Only few compounds exhibit a natural permanent magnetism. One of these is iron, while most (like silicon) are not magnetic. This exercise tries to provide a little insight how one could understand, using DFT simulations, why this is the case.
The key assumption in this exercise will be that DFT is a realistic model and that the SCF therefore finds a good approximation to the true ground state of a compound. If this ground state turns out to be magnetic, the compound should therefore feature a permanant magnetism.
We use this computational setup to simulate silicon:
using DFTK
a = 10.26
lattice = a / 2 * [[0 1 1.];
[1 0 1.];
[1 1 0.]]
Si = ElementPsp(:Si, psp=load_psp("hgh/lda/si-q4"))
atoms = [Si, Si]
positions = [-ones(3)/8, ones(3)/8]
# Guess some inital magnetic moments
# (Need to be != 0 otherwise SCF makes the assumption that the ground state is not magnetic
# to gain some performance ...)
magnetic_moments = [2, 2]
model = model_LDA(lattice, atoms, positions; temperature=0.01, magnetic_moments)
basis = PlaneWaveBasis(model; Ecut=13, kgrid=[2, 2, 2]);
ρ0 = guess_density(basis, magnetic_moments)

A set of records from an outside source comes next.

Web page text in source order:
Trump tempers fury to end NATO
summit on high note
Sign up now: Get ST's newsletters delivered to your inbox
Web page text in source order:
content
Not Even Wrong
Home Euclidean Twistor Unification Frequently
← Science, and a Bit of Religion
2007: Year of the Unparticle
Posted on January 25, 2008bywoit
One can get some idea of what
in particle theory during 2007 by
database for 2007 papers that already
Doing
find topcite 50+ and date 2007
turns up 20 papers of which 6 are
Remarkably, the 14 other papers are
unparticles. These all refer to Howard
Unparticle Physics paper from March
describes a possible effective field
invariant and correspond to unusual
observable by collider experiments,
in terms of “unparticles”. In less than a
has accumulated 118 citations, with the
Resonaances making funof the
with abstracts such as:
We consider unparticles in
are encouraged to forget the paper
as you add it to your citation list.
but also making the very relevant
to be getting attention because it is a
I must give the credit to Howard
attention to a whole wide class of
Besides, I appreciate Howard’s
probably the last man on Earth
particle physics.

scfres = self_consistent_field(basis; ρ=ρ0);
scfres.energies.total
Even though we have forced some magnetism into the initial density guess, this magnetisation (indicated by Magnet
) disappears as the SCF converges. Therefore silicon appears to have a non-magnetic ground state.
(i) Repeat the calculation for iron. In this case the system setup is
a = 5.42352 # iron lattice constant in bohr
lattice = a / 2 * [[-1 1 1];
[ 1 -1 1];
[ 1 1 -1]]
Fe = ElementPsp(:Fe, psp=load_psp("hgh/lda/Fe-q8.hgh"))
atoms = [Fe]
positions = [zeros(3)]
magnetic_moments = [3]
otherwise use the same settings as in the silicon calculation. Based on this calculation, what would you conclude?

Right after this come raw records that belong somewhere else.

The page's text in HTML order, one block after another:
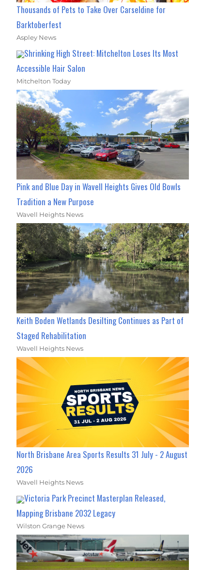
Thousands of Pets to Take Over Carseldine for
Barktoberfest
Aspley News
Shrinking High Street: Mitchelton Loses Its Most
Accessible Hair Salon
Mitchelton Today
Pink and Blue Day in Wavell Heights Gives Old Bowls
Tradition a New Purpose
Wavell Heights News
Keith Boden Wetlands Desilting Continues as Part of
Staged Rehabilitation
Wavell Heights News
North Brisbane Area Sports Results 31 July - 2 August
2026
Wavell Heights News
Victoria Park Precinct Masterplan Released,
Mapping Brisbane 2032 Legacy
Wilston Grange News
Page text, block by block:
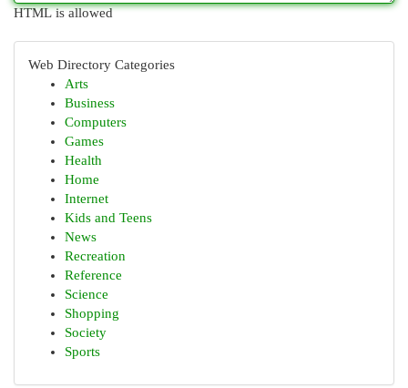
HTML is allowed
Web Directory Categories
Arts
Business
Computers
Games
Health
Home
Internet
Kids and Teens
News
Recreation
Reference
Science
Shopping
Society
Sports
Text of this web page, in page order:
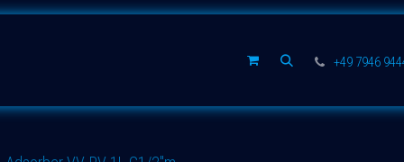
+49 7946
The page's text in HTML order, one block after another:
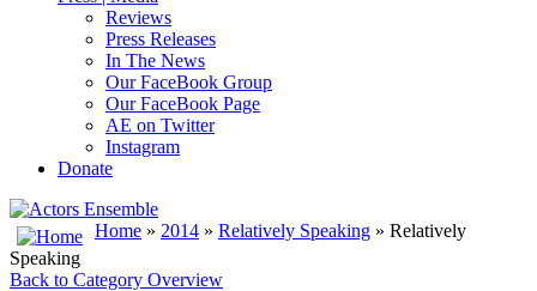
Reviews
Press Releases
In The News
Our FaceBook Group
Our FaceBook Page
AE on Twitter
Instagram
Donate
Home » 2014 » Relatively Speaking » Relatively
Speaking
Back to Category Overview

(ii) As it turns out too small basis sets and Brilouin-zone sampling (too small kgrid
s) are not able to support magnetic ground states. Repeat both the silicon as well as the iron calculations for different values of Ecut
and kgrid
(i.e. [1,1,1]
,[3,3,3]
, [4,4,4]
etc.), where in both cases larger means better. Play with these parameters to determine the first two digits of the ground state energy of silicon and iron. Based on these numerical parameters what do you conclude now?
(iii) To show that a non-magnetic iron structure is actually higher in energy re-run the iron calculation with the Ecut
and kgrid
parameters determined in (ii), but this time set magnetic_moments = [0]
. This enforces the SCF to converge to a non-magnetic ground state. This is why the magnetisation Magnet
is no longer printed ... it is 0
by assumption. What is the energy difference between this non-magnetic iron ground state and the ground state you determined in (ii)?